BEGIN Material supplied
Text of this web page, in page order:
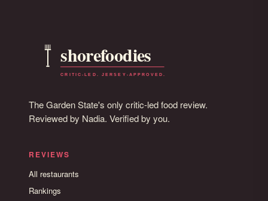
The Garden State's only critic-led food review.
Reviewed by Nadia. Verified by you.
REVIEWS
All restaurants
Rankings
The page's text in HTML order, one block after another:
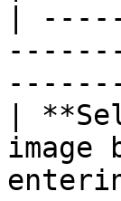
|
|
image
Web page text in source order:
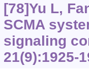
[78]Yu L,
SCMA
signaling
21(9):1925-
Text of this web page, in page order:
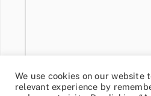
We use cookies on our website
relevant experience by
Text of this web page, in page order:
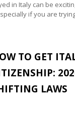
in Italy can be
if you are
TO GET
LAWS
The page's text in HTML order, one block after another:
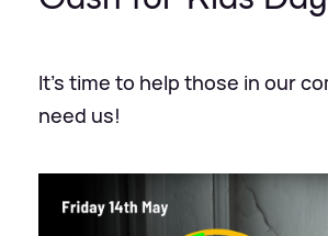
It's time to help those in our
need us!
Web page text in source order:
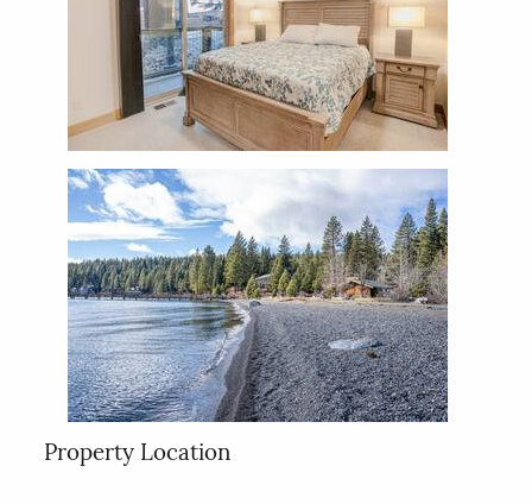
Property Location
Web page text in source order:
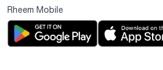
Rheem Mobile
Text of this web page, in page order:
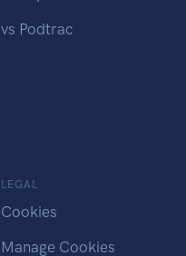
vs Podtrac
LEGAL
Cookies
Manage Cookies
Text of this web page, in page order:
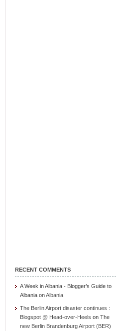
RECENT COMMENTS
A Week in Albania - Blogger’s Guide to
Albania onAlbania
The Berlin Airport disaster continues :
Blogspot @ Head-over-Heels on The
new Berlin Brandenburg Airport (BER)
END Material supplied
What to produce
Set every record down again verbatim, without pictures.

Completed exercise
Text of this web page, in page order:
The Garden State's only critic-led food review.
Reviewed by Nadia. Verified by you.
REVIEWS
All restaurants
Rankings
The page's text in HTML order, one block after another:
|
|
image
Web page text in source order:
[78]Yu L,
SCMA
signaling
21(9):1925-
Text of this web page, in page order:
We use cookies on our website
relevant experience by
Text of this web page, in page order:
in Italy can be
if you are
TO GET
LAWS
The page's text in HTML order, one block after another:
It's time to help those in our
need us!
Web page text in source order:
Property Location
Web page text in source order:
Rheem Mobile
Text of this web page, in page order:
vs Podtrac
LEGAL
Cookies
Manage Cookies
Text of this web page, in page order:
RECENT COMMENTS
A Week in Albania - Blogger’s Guide to
Albania onAlbania
The Berlin Airport disaster continues :
Blogspot @ Head-over-Heels on The
new Berlin Brandenburg Airport (BER)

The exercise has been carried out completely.